Furthermore, the FCA has touched upon an issue which has cropped up a fair bit in industry chatter recently. Namely, what are the risks of peer-to-peer lenders with “interim permission” becoming ISA managers? The window for peer-to-peer platforms to apply to the FCA to become fully authorised closed at the end of October (for all but a few exceptions). The FCA has since indicated that it will take between 6 and 12 months to consider an application. The advent of the IFISA is just 5 short months away. We might well therefore see platforms that are operating under interim permissions whilst taking ISA money. Should those platforms then subsequently be denied full authorisation, they would be forced to either close down, or to rejig their offering and reapply. They should have a living will in place, in order to ensure the smooth administration of all outstanding loans, but it’s a clear risk nonetheless. The FCA has suggested that, for platforms operating under interim permissions, “further information should be disclosed to prospective investors outlining the risks”.

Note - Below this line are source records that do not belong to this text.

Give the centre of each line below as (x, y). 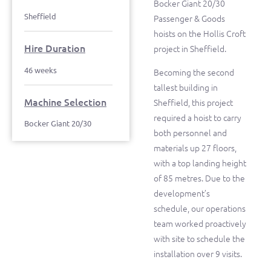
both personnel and (190, 133)
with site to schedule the (199, 239)
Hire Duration (55, 48)
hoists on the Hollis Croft (200, 33)
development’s (182, 193)
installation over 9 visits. (198, 254)
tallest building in (186, 87)
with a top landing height (200, 163)
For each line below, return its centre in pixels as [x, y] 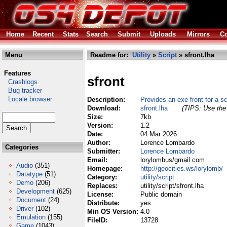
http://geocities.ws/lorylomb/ [182, 168]
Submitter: [105, 151]
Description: [107, 100]
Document [31, 200]
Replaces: [103, 186]
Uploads [163, 34]
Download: [105, 108]
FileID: [98, 220]
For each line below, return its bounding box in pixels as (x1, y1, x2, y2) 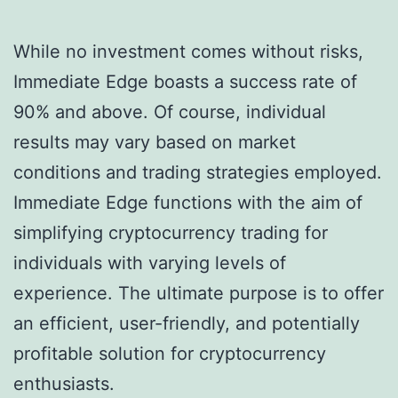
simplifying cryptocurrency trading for (13, 222, 328, 244)
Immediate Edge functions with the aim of (13, 192, 362, 214)
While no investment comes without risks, (13, 41, 363, 63)
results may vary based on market (13, 131, 296, 154)
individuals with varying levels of (13, 252, 286, 275)
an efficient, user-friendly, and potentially (13, 313, 360, 335)
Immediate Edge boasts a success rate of (13, 71, 357, 93)
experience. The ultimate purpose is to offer (13, 283, 384, 305)
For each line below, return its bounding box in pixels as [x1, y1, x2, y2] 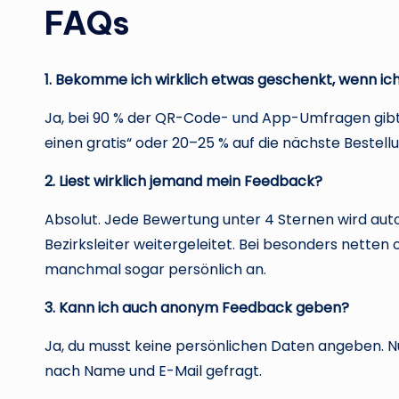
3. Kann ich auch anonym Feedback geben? [45, 297, 349, 318]
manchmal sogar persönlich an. [45, 258, 266, 280]
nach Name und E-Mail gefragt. [45, 360, 262, 381]
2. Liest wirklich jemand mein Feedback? [45, 170, 322, 191]
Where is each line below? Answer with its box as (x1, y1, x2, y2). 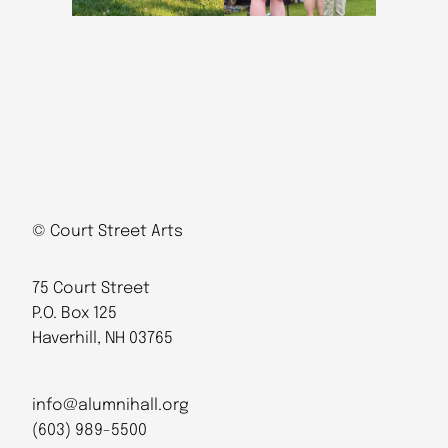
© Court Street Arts (32, 223, 183, 241)
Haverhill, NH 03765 (32, 330, 173, 348)
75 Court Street (32, 280, 150, 298)
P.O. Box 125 (32, 305, 117, 323)
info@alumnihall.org (32, 396, 189, 414)
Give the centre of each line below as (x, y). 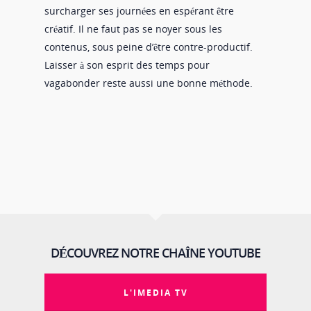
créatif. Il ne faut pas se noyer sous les (133, 29)
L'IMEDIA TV (155, 293)
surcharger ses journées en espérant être (139, 11)
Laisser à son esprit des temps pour (127, 65)
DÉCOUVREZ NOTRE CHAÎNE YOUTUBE (155, 253)
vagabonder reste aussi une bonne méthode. (149, 83)
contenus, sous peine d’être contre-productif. (149, 47)
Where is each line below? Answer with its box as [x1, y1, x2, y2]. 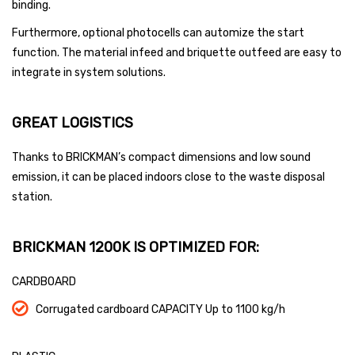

The FCA is also looking to intervene in the way that IFISA advisory services function. From April 2016, giving advice on investing in P2P agreements will be a regulated activity. The FCA is now actively considering whether its suitability rules ought to apply to those that offer advice on investing via peer-to-peer platforms. If the regulator does indeed follow this course of action, advisers would be required to take “reasonable steps” to ensure that their personal recommendations are suitable for their clients. The peer-to-peer market has thus far struggled to attract the attention of IFAs. The need for “reasonable steps” will likely cause further wariness. And where indeed will advisers turn to evidence the “reasonable” nature of their due diligence efforts? The Liberum AltFi Returns Index (LARI) would be a good place to start, as it is perhaps the only accurate representation of historical performance in peer-to-peer lending available.
Finally, the FCA is also actively considering making the process of advising clients on peer-to-peer investments subject to the rules that forbid the payment and receipt of commission. In other words, advisers will be required to operate revenue models that rely upon client fees, rather than on provider commission, in order to ensure that they provide clients with a fair market view. These rules, if passed, will also be applied to portals, such as those managed by SIPP operators.
Those that are keen to respond to the FCA should do so by 31st December 2015. The FCA will then consult on any changes once legislation is made.